[THE PROBLEM]: From the data that follows, copy every line with the string "Seven".

[DATASET RECORDS]:
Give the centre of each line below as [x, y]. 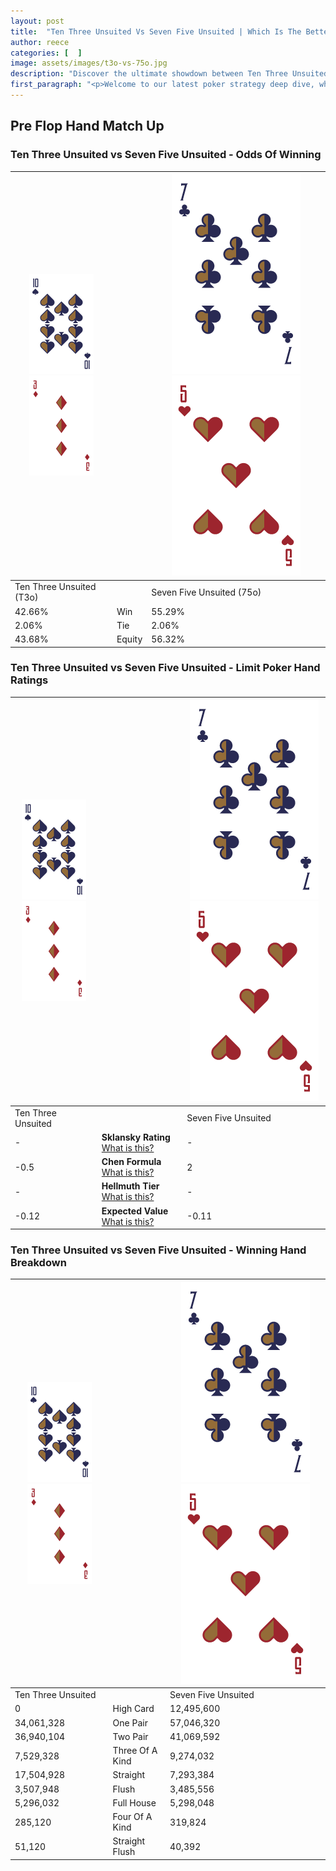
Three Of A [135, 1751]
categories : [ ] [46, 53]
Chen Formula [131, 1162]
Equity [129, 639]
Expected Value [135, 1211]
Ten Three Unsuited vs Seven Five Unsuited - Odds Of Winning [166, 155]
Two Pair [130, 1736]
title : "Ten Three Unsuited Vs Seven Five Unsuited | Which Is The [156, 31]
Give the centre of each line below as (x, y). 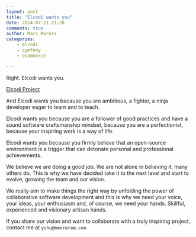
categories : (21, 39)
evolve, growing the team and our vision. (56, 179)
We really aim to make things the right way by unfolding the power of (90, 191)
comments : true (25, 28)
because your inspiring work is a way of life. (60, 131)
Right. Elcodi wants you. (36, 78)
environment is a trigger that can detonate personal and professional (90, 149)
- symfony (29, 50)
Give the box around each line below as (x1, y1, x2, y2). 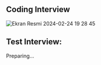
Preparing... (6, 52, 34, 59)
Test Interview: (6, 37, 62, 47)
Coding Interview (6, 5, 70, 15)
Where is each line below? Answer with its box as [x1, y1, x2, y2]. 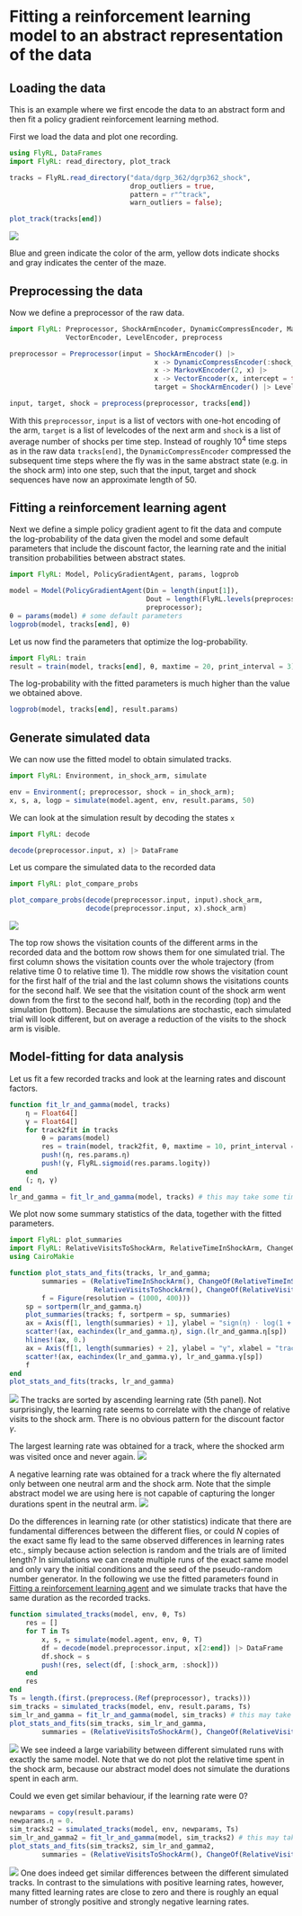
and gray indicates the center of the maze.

--

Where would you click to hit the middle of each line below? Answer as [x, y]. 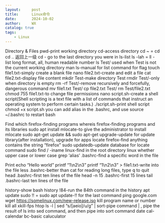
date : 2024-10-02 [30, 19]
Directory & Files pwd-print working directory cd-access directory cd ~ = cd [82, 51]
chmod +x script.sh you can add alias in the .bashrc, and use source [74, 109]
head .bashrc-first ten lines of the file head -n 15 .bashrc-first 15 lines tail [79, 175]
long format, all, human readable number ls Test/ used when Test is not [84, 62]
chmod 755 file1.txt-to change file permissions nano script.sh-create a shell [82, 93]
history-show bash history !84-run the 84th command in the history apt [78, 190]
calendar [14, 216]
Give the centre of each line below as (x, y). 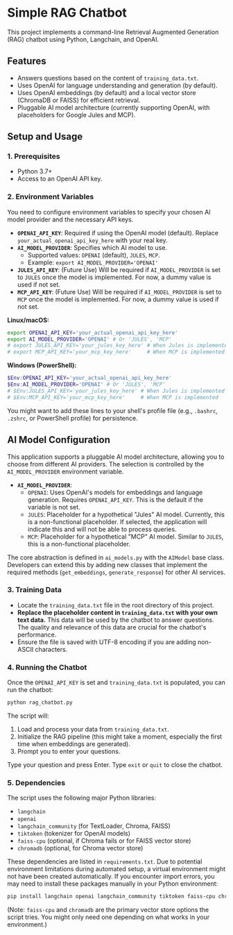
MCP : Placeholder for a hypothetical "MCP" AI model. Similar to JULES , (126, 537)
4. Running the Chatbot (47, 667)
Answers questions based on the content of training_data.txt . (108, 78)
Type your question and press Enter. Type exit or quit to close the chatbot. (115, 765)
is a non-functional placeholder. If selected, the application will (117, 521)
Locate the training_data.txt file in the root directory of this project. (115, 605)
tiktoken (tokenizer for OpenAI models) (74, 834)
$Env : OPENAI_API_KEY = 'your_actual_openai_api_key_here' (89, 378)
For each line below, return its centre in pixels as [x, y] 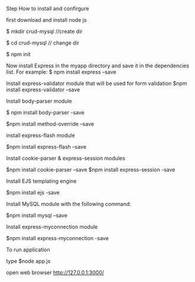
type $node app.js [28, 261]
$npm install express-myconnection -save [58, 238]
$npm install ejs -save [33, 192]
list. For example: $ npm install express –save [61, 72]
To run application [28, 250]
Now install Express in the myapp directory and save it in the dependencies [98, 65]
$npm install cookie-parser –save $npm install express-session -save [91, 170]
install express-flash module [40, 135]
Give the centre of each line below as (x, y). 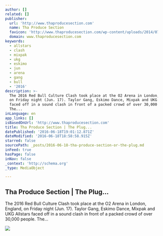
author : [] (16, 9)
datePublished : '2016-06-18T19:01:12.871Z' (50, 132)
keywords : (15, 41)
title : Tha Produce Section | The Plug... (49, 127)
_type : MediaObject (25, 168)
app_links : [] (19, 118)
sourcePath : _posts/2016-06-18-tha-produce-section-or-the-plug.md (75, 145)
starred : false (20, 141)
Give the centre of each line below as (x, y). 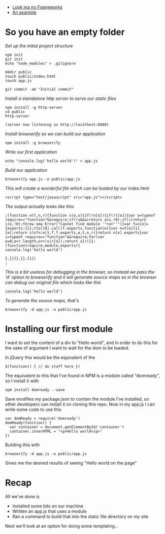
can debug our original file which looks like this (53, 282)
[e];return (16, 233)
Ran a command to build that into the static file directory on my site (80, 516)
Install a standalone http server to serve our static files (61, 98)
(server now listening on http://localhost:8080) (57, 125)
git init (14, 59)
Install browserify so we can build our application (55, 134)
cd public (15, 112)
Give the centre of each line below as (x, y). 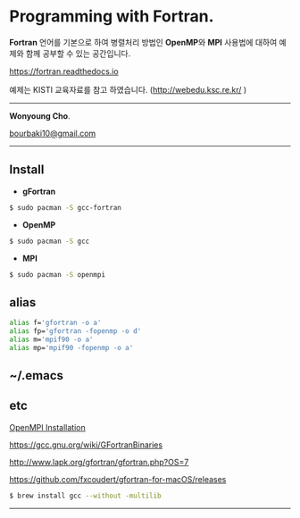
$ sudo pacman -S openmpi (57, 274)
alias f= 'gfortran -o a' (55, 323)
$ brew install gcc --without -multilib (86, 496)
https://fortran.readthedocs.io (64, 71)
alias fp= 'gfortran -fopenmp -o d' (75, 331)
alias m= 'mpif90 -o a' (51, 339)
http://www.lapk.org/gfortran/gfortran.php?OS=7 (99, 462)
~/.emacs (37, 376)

[FINISHED TASK]:
Ten Three Unsuited vs Seven Five Unsuited - Odds Of Winning [166, 155]
title : "Ten Three Unsuited Vs Seven Five Unsuited | Which Is The [156, 31]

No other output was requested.